Tepel: Indien ist dabei, soziale Sicherungssysteme auszubauen, aber das ist bei weitem noch nicht bei den Menschen angekommen, mit denen wir zu tun haben. Die Menschen erhalten vom Staat ein „Überbrückungsgeld“ von 1.000 Rupien, das entspricht etwa zehn Euro. Damit kommt eine Familie nicht weit. Man kann also feststellen: Ja, die Länder haben reagiert, aber man muss auch sehen, mit welch entlegenen Regionen und welchen Menschen man arbeitet: Viele besitzen nicht einmal einen Ausweis, können daher auch keine Hilfen in Anspruch nehmen.

Um den Unterricht aufrecht zu erhalten, werden Kinder während der Pandemie im Freien unterrichtet.

Gibt es für dringende Notfälle nicht die Hilfswerke, die eingreifen?
Tepel: Ja, und das tun sie auch.

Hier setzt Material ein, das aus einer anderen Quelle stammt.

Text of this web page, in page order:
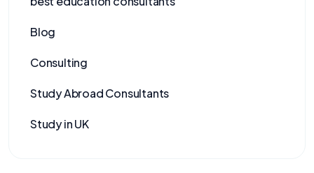
Blog
Consulting
Study Abroad Consultants
Study in UK
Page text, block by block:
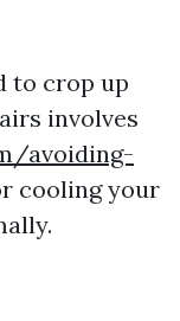
to crop up
involves
avoiding-
cooling your
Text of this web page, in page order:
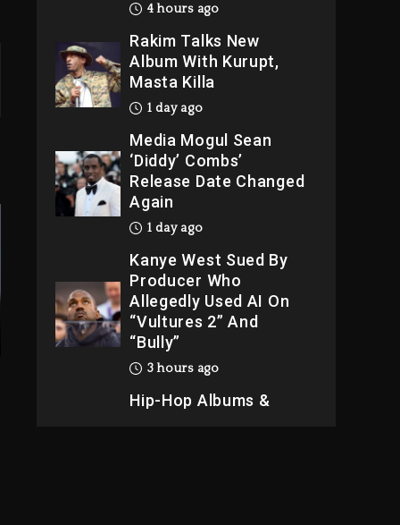
4 hours ago
Rakim Talks New
Album With Kurupt,
Masta Killa
1 day ago
Media Mogul Sean
‘Diddy’ Combs’
Release Date Changed
Again
1 day ago
Kanye West Sued By
Producer Who
Allegedly Used AI On
“Vultures 2” And
“Bully”
3 hours ago
Hip-Hop Albums &

Wir haben uns vergewissert, dass in den Regionen, in denen wir tätig sind, keine Doppelung von Hilfs- und Dienstleistungen stattfindet. Zudem richten wir uns nicht an explizite Nothilfeorganisationen, sondern arbeiten mit den Partnern zusammen, mit denen wir ohnehin kooperieren – das sind lokale, registrierte Hilfsorganisationen. Unsere Partner werden vom Staat angefragt, ob sie auch Leistungen mitübernehmen können und mobilisieren können. An bestehende Entwicklungsprojekte docken wir Nothilfemaßnahmen an – hoffentlich nur für eine begrenzte Zeit.

Das heißt, ihre aktuellen Maßnahmen sind aus der Not geboren?

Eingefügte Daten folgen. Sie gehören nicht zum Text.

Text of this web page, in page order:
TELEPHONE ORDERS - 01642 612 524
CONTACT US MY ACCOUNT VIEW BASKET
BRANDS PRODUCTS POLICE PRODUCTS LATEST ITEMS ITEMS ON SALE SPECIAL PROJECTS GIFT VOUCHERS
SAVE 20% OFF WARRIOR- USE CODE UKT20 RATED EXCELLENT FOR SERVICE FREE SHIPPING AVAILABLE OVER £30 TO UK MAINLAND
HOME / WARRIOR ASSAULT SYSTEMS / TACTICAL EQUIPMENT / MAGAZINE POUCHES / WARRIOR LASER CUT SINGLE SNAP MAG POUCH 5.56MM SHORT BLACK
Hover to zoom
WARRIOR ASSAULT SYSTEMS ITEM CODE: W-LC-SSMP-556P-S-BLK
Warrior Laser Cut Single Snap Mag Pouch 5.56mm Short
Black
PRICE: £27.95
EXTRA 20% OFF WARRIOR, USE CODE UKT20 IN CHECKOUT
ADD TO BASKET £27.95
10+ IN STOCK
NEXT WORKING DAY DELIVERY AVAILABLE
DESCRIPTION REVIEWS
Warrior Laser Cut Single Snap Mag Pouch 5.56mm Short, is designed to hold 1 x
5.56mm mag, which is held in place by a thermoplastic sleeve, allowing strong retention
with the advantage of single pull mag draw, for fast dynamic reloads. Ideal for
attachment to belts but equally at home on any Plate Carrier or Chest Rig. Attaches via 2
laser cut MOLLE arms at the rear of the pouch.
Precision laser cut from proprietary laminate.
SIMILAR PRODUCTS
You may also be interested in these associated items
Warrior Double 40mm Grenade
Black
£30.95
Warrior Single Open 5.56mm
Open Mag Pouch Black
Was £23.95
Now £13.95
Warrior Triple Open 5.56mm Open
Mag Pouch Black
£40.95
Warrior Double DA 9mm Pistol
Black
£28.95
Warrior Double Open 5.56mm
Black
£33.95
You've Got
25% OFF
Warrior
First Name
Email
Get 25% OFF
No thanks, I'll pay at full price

Tepel: Ja, sie sind an die Notsituation angepasst. Im Regelfall machen wir keine Nahrungsmittelhilfe, kein Homeschooling. Das haben wir in der Notsituation aufgesetzt, auch um bisherige Entwicklungsschritte zu sichern.

Wie reagiert eine Stiftung mit wahrscheinlich verplantem Budget auf eine außergewöhnliche Krisensituation?

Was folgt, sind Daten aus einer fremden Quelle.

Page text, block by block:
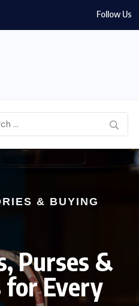
Follow Us
& BUYING
Purses &
for Every
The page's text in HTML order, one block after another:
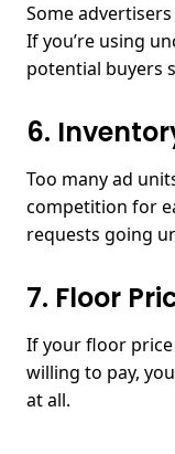
Some
If you’re using
potential buyers
6.
Too many ad
competition for
requests going
7. Floor
If your floor
willing to pay,
at all.
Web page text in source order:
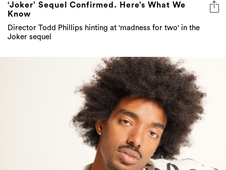
‘Joker’ Sequel Confirmed. Here’s What We
Know
Director Todd Phillips hinting at 'madness for two' in the
Joker sequel
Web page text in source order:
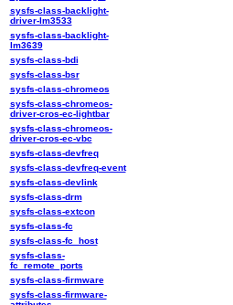
sysfs-class-backlight-
driver-lm3533
sysfs-class-backlight-
lm3639
sysfs-class-bdi
sysfs-class-bsr
sysfs-class-chromeos
sysfs-class-chromeos-
driver-cros-ec-lightbar
sysfs-class-chromeos-
driver-cros-ec-vbc
sysfs-class-devfreq
sysfs-class-devfreq-event
sysfs-class-devlink
sysfs-class-drm
sysfs-class-extcon
sysfs-class-fc
sysfs-class-fc_host
sysfs-class-
fc_remote_ports
sysfs-class-firmware
sysfs-class-firmware-
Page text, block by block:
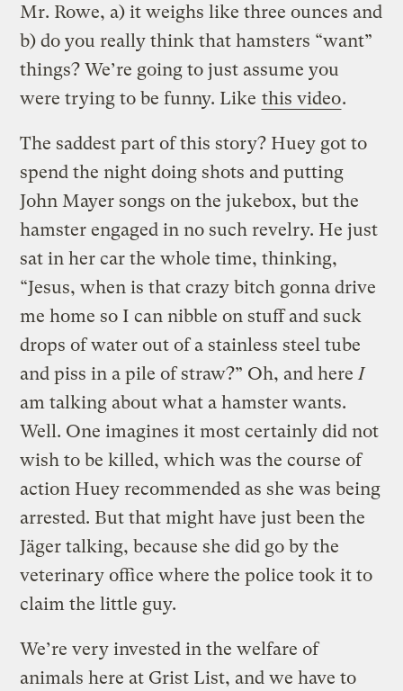
Mr. Rowe, a) it weighs like three ounces and
b) do you really think that hamsters “want”
things? We’re going to just assume you
were trying to be funny. Like this video.
The saddest part of this story? Huey got to
spend the night doing shots and putting
John Mayer songs on the jukebox, but the
hamster engaged in no such revelry. He just
sat in her car the whole time, thinking,
“Jesus, when is that crazy bitch gonna drive
me home so I can nibble on stuff and suck
drops of water out of a stainless steel tube
and piss in a pile of straw?” Oh, and here I
am talking about what a hamster wants.
Well. One imagines it most certainly did not
wish to be killed, which was the course of
action Huey recommended as she was being
arrested. But that might have just been the
Jäger talking, because she did go by the
veterinary office where the police took it to
claim the little guy.
We’re very invested in the welfare of
animals here at Grist List, and we have to

Tepel: Man schaut, ob das Budget, das über das Jahr verplant ist, gegebenenfalls noch freie Eigenmittel umfasst. In dieser Notsituation sind wir auf unseren Spenderkreis zugegangen, zum Teil auch auf unsere institutionellen Unterstützer, wie das Ministerium, andere Vereine und Stiftungen. Viele haben schnell und spontan auf unsere Anfragen reagiert.